** TASK OBJECTIVE **
Please say how many lines in the records contain the word "AKTSIYADORLIK", giving only the number.

[Extracted records]

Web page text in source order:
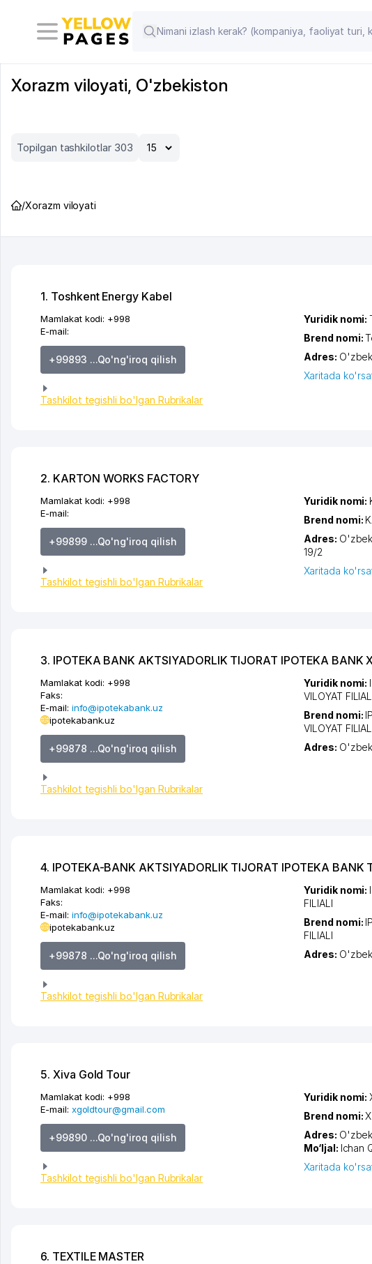
Xorazm viloyati, O'zbekiston
Topilgan tashkilotlar 303
/Xorazm viloyati
1. Toshkent Energy Kabel
Mamlakat kodi: +998
E-mail:
+99893 ...Qo'ng'iroq qilish
Tashkilot tegishli bo'lgan Rubrikalar
Yuridik nomi:
Brend nomi:
Adres:
Xaritada
2. KARTON WORKS FACTORY
Mamlakat kodi: +998
E-mail:
+99899 ...Qo'ng'iroq qilish
Tashkilot tegishli bo'lgan Rubrikalar
Yuridik nomi:
Brend nomi:
Adres:
19/2
Xaritada
3. IPOTEKA BANK AKTSIYADORLIK TIJORAT IPOTEKA BANK
Mamlakat kodi: +998
Faks:
E-mail: info@ipotekabank.uz
ipotekabank.uz
+99878 ...Qo'ng'iroq qilish
Tashkilot tegishli bo'lgan Rubrikalar
Yuridik nomi:
VILOYAT
Brend nomi:
VILOYAT
Adres:
4. IPOTEKA-BANK AKTSIYADORLIK TIJORAT IPOTEKA BANK
Mamlakat kodi: +998
Faks:
E-mail: info@ipotekabank.uz
ipotekabank.uz
+99878 ...Qo'ng'iroq qilish
Tashkilot tegishli bo'lgan Rubrikalar
Yuridik nomi:
FILIALI
Brend nomi:
FILIALI
Adres:
5. Xiva Gold Tour
Mamlakat kodi: +998
E-mail: xgoldtour@gmail.com
+99890 ...Qo'ng'iroq qilish
Tashkilot tegishli bo'lgan Rubrikalar
Yuridik nomi:
Brend nomi:
Adres:
Mo‘ljal: Ichan
Xaritada
6. TEXTILE MASTER

** OUTPUT **
2